RAW DATA Block Start

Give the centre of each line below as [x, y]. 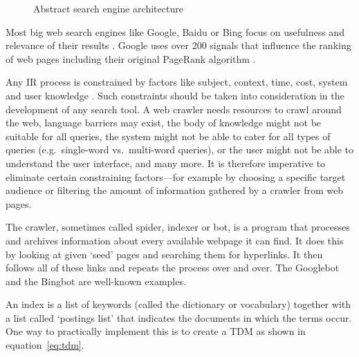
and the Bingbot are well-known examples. [96, 281]
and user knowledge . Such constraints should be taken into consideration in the [175, 95]
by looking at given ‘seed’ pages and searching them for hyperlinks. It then [164, 254]
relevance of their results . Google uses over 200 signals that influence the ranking [178, 45]
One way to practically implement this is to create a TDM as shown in [156, 331]
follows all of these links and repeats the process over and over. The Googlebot [173, 268]
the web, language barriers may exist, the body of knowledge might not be [164, 123]
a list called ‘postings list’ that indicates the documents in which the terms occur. [179, 317]
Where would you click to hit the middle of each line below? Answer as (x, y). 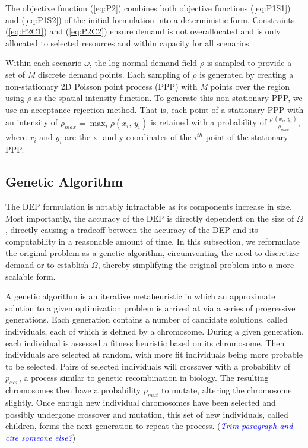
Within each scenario (44, 63)
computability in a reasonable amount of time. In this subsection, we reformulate (153, 241)
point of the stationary (247, 137)
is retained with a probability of (208, 122)
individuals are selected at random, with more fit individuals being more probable (154, 354)
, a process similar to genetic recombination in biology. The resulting (144, 378)
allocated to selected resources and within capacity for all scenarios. (128, 42)
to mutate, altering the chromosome (227, 390)
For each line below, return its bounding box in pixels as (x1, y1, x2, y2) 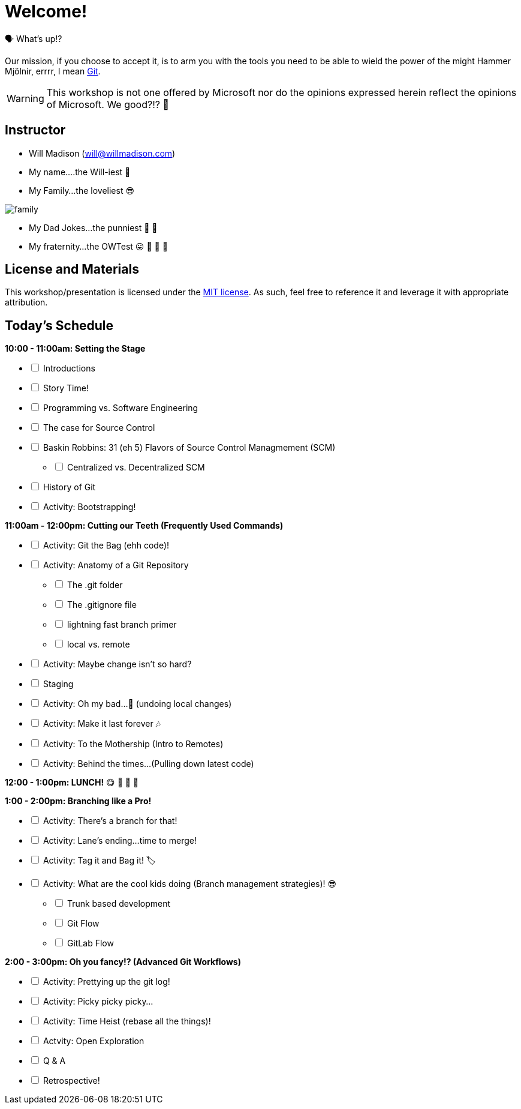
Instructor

RAW DATA Block End

### [WHAT IS BEING ASKED]
Your copy must match the records above exactly, apart from the pictures, which are excluded.

### [SOLUTION]
Give the centre of each line below as [x, y]. 
and the Bingbot are well-known examples. [96, 281]
and user knowledge . Such constraints should be taken into consideration in the [175, 95]
by looking at given ‘seed’ pages and searching them for hyperlinks. It then [164, 254]
relevance of their results . Google uses over 200 signals that influence the ranking [178, 45]
One way to practically implement this is to create a TDM as shown in [156, 331]
follows all of these links and repeats the process over and over. The Googlebot [173, 268]
the web, language barriers may exist, the body of knowledge might not be [164, 123]
a list called ‘postings list’ that indicates the documents in which the terms occur. [179, 317]
Where would you click to hit the middle of each line below? Answer as (x, y). 
Within each scenario (44, 63)
computability in a reasonable amount of time. In this subsection, we reformulate (153, 241)
point of the stationary (247, 137)
is retained with a probability of (208, 122)
individuals are selected at random, with more fit individuals being more probable (154, 354)
, a process similar to genetic recombination in biology. The resulting (144, 378)
allocated to selected resources and within capacity for all scenarios. (128, 42)
to mutate, altering the chromosome (227, 390)
For each line below, return its bounding box in pixels as (x1, y1, x2, y2) 
Instructor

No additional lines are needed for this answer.